El viaje duró un par
de días, ya que en las aduanas había mucha revisión policial. Lucas se había
convertido en un delincuente en busca y factura. La policía si le encontraba,
lo fusilaría sin ningún tipo de piedad. El barco, al ser de un tamaño
considerable, permitió a Lucas tener varios rincones donde no pasar ningún tipo
de apuro. Él valoraba de manera tremenda su esfuerzo por volver a casa, pero
también el de aquel hombre, que arriesgó su vida por llevarle a él hacia su
gloria, llamado sus sueños
Llegó al Puerto
Marítimo de Sevilla, en el barrio de Triana, por la madrugada, justo cuando
empezaba a salir el sol, y la luna se iba a dormir. Aquel caballero encargado
de las hortalizas, no tuvo más remedio que esconderle dentro de una bolsa de
basura, para evitar sospechas. Todo sin problemas.
Marina por su parte
llevaba días sin poner la televisión por miedo a que le transmitieran malas
noticias sobre Lucas. Llevaba semanas, incluso algunos meses sin saber de él.

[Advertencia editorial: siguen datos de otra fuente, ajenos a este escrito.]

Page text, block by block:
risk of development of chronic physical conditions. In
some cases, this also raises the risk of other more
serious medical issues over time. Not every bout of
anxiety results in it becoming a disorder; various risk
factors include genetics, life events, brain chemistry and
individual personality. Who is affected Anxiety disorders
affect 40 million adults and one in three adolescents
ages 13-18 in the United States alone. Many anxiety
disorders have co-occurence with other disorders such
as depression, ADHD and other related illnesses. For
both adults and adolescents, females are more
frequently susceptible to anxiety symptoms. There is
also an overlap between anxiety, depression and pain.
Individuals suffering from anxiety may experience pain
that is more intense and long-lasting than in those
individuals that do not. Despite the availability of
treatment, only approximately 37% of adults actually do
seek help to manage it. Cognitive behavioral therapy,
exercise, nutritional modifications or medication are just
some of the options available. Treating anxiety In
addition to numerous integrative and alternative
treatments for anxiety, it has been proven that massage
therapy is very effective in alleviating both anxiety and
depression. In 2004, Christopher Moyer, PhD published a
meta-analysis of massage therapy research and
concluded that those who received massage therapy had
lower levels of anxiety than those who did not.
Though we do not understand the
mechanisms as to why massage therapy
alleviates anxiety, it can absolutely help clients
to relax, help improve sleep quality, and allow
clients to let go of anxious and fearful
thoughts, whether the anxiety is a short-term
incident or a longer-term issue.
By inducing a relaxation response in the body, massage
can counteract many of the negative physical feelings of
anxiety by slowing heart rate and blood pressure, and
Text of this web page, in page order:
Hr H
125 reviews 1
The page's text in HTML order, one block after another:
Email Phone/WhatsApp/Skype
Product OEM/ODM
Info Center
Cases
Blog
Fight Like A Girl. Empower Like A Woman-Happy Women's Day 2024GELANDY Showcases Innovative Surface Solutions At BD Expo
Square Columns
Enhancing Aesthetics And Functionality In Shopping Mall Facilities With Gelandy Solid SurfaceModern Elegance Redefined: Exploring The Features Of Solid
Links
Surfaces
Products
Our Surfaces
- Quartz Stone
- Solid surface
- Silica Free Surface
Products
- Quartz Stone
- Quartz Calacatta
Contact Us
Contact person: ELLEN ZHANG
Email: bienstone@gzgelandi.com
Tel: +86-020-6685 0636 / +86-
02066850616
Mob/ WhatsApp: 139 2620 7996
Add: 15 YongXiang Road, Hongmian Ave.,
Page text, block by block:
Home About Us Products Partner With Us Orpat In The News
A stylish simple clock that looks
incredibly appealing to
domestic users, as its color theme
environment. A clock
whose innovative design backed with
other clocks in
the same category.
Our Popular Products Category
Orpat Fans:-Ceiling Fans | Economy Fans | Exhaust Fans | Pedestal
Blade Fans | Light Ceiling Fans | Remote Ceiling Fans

Pero aquel día su misterio pudo más que su bienestar. Este no le defraudó.
Todas las televisiones ofrecían informativos de urgencia avisando de que
existía un delincuente en España que estaba suelto, y cuyo nombre era Lucas
Rodríguez. A toda esta información le acompañaban una foto de él. También se
hablaba del encubrimiento por parte del transportista, pero eso a Marina, le
importaba poco. Recobró la esperanza de que le volvería a tener frente a
frente, de que si morían, lo harían juntos. Como Romeo y Julieta, pero en vez
de ser sus familias las enfrentadas, son el estado con ellos. Marina tenía el
irracional, pero seguro presentimiento de que cuando cerraba los ojos, veía a
Lucas de frente, acercándose a ella y abrazándola. Secándole con un pañuelo las
lágrimas que salían de sus ojos, tranquilizándola, diciendo que todo ya había
acabado. Que ahora era la hora de ser feliz.

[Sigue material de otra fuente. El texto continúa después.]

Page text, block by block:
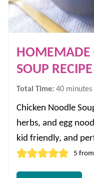
HOMEMADE
SOUP RECIPE
Total Time: 40minutes
minutes
Chicken Noodle
herbs, and egg
kid friendly, and
5 from
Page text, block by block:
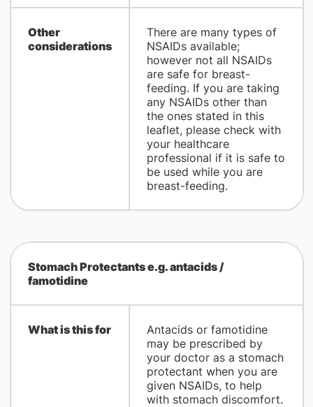
Other
considerations
There are many types of
NSAIDs available;
however not all NSAIDs
are safe for breast-
feeding. If you are taking
any NSAIDs other than
the ones stated in this
leaflet, please check with
your healthcare
professional if it is safe to
be used while you are
breast-feeding.
Stomach Protectants e.g. antacids /
famotidine
What is this for
Antacids or famotidine
may be prescribed by
your doctor as a stomach
protectant when you are
given NSAIDs, to help
with stomach discomfort.
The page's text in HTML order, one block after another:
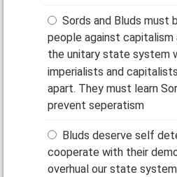
Sords and Bluds must
people against
the unitary state system
imperialists and
apart. They must learn
prevent seperatism
Bluds deserve self
cooperate with their
overhual our state
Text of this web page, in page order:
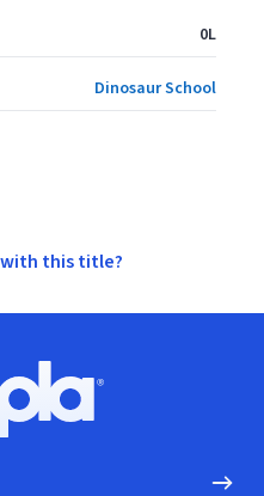
0L
Dinosaur School
this title?
logo, Go to homepage
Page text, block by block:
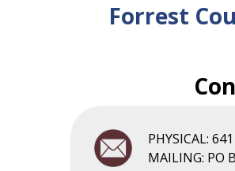
Forrest
PHYSICAL:
MAILING: PO
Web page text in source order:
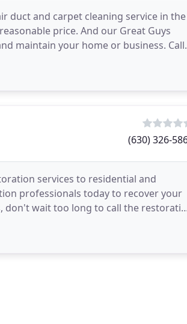
duct and carpet cleaning service in the
price. And our Great Guys
maintain your home or business. Call
(630) 326-
services to residential and
professionals today to recover your
wait too long to call the
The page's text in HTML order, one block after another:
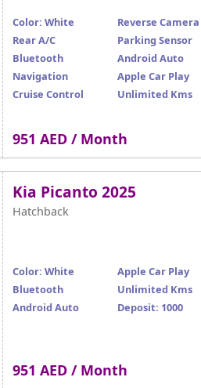
Color: White
Rear A/C
Bluetooth
Navigation
Cruise Control
Reverse Camera
Parking Sensor
Android Auto
Apple Car Play
Unlimited Kms
951 AED / Month
Kia Picanto 2025
Hatchback
Color: White
Bluetooth
Android Auto
Apple Car Play
Unlimited Kms
Deposit: 1000
951 AED / Month
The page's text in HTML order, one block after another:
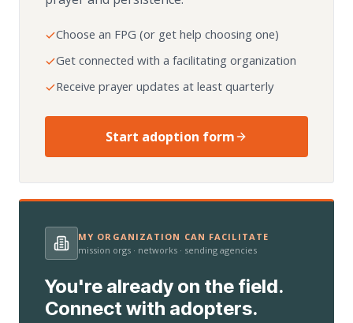
Choose an FPG (or get help choosing one)
Get connected with a facilitating organization
Receive prayer updates at least quarterly
Start adoption form
MY ORGANIZATION CAN FACILITATE
mission orgs · networks · sending agencies
You're already on the field.
Connect with adopters.
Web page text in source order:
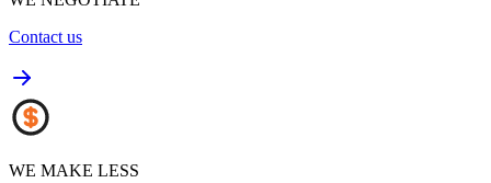
Contact us
WE MAKE LESS

Las calles se encontraban vacías. El pueblo,
aterrado de tantos disparos, permanecía en casa, asustado, lleno de miedo a que
esos disparos les afectara a alguien cercano a ellos. Todos los ciudadanos
habían ya mostrado de forma clarividente su postura. Estaban hartos de todas
aquellas mentiras, de todas esas falsas promesas, malas decisiones, guerras,
conflictos estúpidos cuyo único fin era el dinero para sí mismo.
Lucas logró llegar a casa sin apuros. Se despidió de
aquel hombre con un abrazo sincero, como si le conociera de toda la vida cuando
realmente no lo conocía ni de hace una semana. Llegó al portal de su vivienda a
primera hora de la mañana, aprovechando que la guardia no era tan alta como cuando
en la tarde. Tiró la puerta abajo, y velozmente se dirigió a su habitación.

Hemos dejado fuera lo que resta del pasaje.